Raised one step on a concrete plinth is the inner ring of columns. Running between these is a cast-iron balustrade. Above is a series of steel struts providing the bracing.

At the western end of the kiosk, behind the louvres is a servery with marble benches. Above the benches are three marble plaques facing east, with gilded lettering naming some eighty local soldiers who served in the Boer War.

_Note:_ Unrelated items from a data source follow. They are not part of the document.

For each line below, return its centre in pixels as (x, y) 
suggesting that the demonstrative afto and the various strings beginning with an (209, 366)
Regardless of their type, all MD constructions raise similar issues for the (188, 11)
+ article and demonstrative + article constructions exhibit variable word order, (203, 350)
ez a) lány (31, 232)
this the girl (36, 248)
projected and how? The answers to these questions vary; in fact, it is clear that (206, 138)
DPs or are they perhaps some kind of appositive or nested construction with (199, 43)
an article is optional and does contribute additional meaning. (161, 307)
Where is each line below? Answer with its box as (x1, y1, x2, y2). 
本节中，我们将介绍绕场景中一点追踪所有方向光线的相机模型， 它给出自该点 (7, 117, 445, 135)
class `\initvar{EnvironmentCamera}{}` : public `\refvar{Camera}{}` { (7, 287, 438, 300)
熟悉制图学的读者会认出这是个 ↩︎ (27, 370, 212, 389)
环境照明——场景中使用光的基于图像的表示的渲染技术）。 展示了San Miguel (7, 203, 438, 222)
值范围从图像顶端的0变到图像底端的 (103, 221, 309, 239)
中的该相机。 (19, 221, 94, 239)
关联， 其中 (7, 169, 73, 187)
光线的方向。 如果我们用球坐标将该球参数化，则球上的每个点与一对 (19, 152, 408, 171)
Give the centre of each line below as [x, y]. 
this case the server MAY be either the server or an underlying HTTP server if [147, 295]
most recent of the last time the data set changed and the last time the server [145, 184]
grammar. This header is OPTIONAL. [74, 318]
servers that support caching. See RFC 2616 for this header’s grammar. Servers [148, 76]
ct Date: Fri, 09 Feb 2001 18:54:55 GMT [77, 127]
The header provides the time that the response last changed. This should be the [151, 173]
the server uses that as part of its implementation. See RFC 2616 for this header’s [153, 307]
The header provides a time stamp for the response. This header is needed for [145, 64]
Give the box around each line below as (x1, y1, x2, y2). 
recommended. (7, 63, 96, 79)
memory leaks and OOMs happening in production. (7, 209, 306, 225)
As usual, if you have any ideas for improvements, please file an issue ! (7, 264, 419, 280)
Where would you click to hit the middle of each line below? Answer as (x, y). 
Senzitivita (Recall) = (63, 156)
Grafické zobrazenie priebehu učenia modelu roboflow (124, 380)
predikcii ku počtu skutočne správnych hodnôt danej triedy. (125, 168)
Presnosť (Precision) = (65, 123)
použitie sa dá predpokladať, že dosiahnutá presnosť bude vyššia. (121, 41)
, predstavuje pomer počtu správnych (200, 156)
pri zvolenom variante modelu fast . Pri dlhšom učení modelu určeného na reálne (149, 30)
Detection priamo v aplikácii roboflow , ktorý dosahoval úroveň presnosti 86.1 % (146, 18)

Facing the kiosk at the eastern end are two canons.

== Heritage listing ==
Boer War Veterans Memorial Kiosk and Lissner Park was listed on the Queensland Heritage Register on 21 October 1992 having satisfied the following criteria.

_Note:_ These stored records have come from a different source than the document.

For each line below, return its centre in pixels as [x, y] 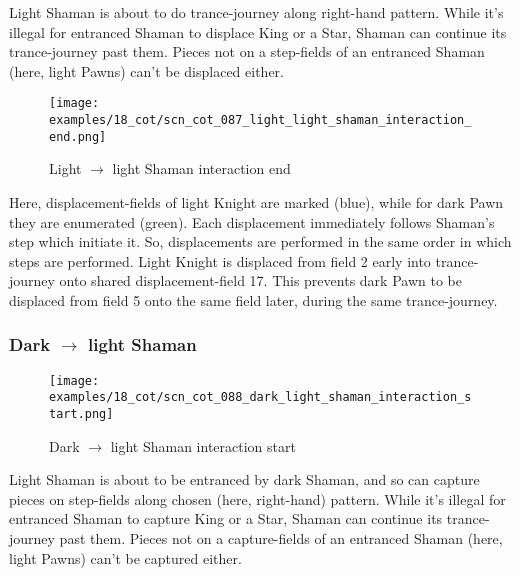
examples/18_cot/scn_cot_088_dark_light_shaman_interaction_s [260, 397]
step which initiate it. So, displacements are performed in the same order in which [260, 241]
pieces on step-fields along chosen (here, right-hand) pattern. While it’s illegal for [257, 498]
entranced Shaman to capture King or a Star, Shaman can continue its [226, 518]
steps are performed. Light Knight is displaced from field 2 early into [220, 260]
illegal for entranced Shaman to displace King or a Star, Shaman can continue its [258, 31]
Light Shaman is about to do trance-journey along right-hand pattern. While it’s [256, 12]
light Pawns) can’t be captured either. [125, 557]

The place is important in demonstrating the evolution or pattern of Queensland's history.

The Boer War Veterans Memorial Kiosk, constructed in 1909, is significant because it exemplifies a widespread social movement expressing Australian patriotism and nationalism during the early twentieth century and belongs to a class of commemorative memorials which record local community response to events such as war.

The place is important in demonstrating the principal characteristics of a particular class of cultural places.

The Boer War Veterans Memorial Kiosk, constructed in 1909, is significant because it exemplifies a widespread social movement expressing Australian patriotism and nationalism during the early twentieth century and belongs to a class of commemorative memorials which record local community response to events such as war.

The place is important because of its aesthetic significance.

Lissner Park has retained its fine Victorian character as a result of the survival of many of the trees supplied by Ben Gulliver, Townsville nurseryman and botanist.

The place has a strong or special association with a particular community or cultural group for social, cultural or spiritual reasons.

The park has been a focus for community cultural and social activities since its inception and was the venue for commemorative events and for political gatherings during the turbulent years of the rise of the Labor Party during the last decade of the nineteenth century.

The place has a special association with the life or work of a particular person, group or organisation of importance in Queensland's history.

Lissner Park, named after Queensland MLA and local businessman Isidor Lissner, is important as the earliest recreation venue in Charters Towers. The park, developed as a response to the prevailing belief that gardens improved the moral character and enhanced the social well being of the community, was established with the support of Lissner.